In the mid-twentieth century, there were no Christians at all in Nepal. Now their official number is approaching 400,000, and some Christian leaders in Nepal believe the actual number of Christians in the country is 2.3 million. 

For more ChristianPersecution.com coverage of the persecution of Christians in Nepal, see here.

“Two Nepalese Churches Attacked in Growing Trend,” International Christian Concern, September 5, 2023:

09/05/2023 Nepal (International Christian Concern) — An attack on a church in Nepal’s Lumbini Province on Monday was just the latest in a string of recent violence against Christians in the country. The church is in the southern Nawalparasi district of Lumbini along the border with India’s Uttar Pradesh state and was one of two churches in the same town that were vandalized over the weekend.

Photos and videos reviewed by International Christian Concern (ICC) showed broken windows and other signs of violence around the property, including damage to fencing and a broken motorbike. Another photo shared on social media showed two men, identified as pastors, being assaulted on the street. Gathered locals appear to have smeared the pastors’ faces with a sticky black substance in an act described by ICC contacts as a cultural sign of hatred and disrespect.

ICC has learned that the attacks in Lumbini are the sixth and seventh such attacks against churches in Nepal in the last two weeks….

Chapter 19 of the Muluki Ain, or general code of Nepal, states that “no one shall propagate any religion in such manner as to undermine the religion of other nor shall cause other to convert his or her religion.”…

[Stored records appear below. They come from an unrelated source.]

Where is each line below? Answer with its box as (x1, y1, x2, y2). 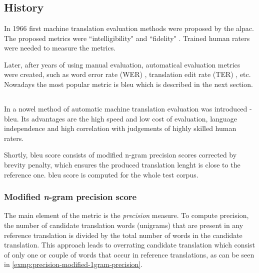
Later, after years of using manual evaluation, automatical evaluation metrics (4, 59, 240, 69)
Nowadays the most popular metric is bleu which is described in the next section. (4, 78, 253, 89)
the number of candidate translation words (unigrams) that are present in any (4, 219, 243, 230)
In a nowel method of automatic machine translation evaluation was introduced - (4, 103, 252, 113)
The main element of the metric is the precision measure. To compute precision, (4, 210, 249, 220)
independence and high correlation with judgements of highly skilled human (4, 123, 236, 133)
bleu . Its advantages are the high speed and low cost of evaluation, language (4, 113, 237, 123)
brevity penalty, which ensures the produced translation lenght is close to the (4, 159, 240, 169)
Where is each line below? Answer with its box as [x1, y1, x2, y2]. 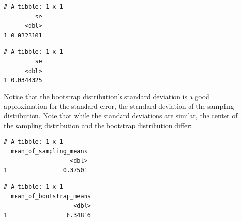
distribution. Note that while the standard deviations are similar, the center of [4, 110, 238, 120]
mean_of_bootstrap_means [11, 193, 91, 200]
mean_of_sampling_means [11, 147, 87, 155]
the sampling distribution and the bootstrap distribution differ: [4, 120, 192, 130]
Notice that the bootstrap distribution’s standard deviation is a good [4, 91, 209, 101]
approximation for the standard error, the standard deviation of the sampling [4, 101, 234, 111]
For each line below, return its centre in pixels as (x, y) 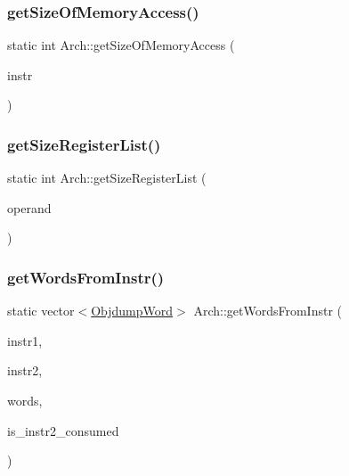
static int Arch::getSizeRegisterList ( (107, 178)
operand (29, 207)
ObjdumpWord (132, 311)
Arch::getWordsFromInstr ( (268, 311)
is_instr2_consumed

The U.S. Department of State highlighted its concerns with Nepal’s anti-conversion and anti-proselytization laws in a report published earlier this year. “Multiple religious groups in the country,” the report stated, “[continue] to reiterate that the constitutional and criminal code provisions governing religious conversion and proselytism [are] vague and contradictory and [open] the door for prosecution for actions carried out in the normal course of practicing one’s religion.”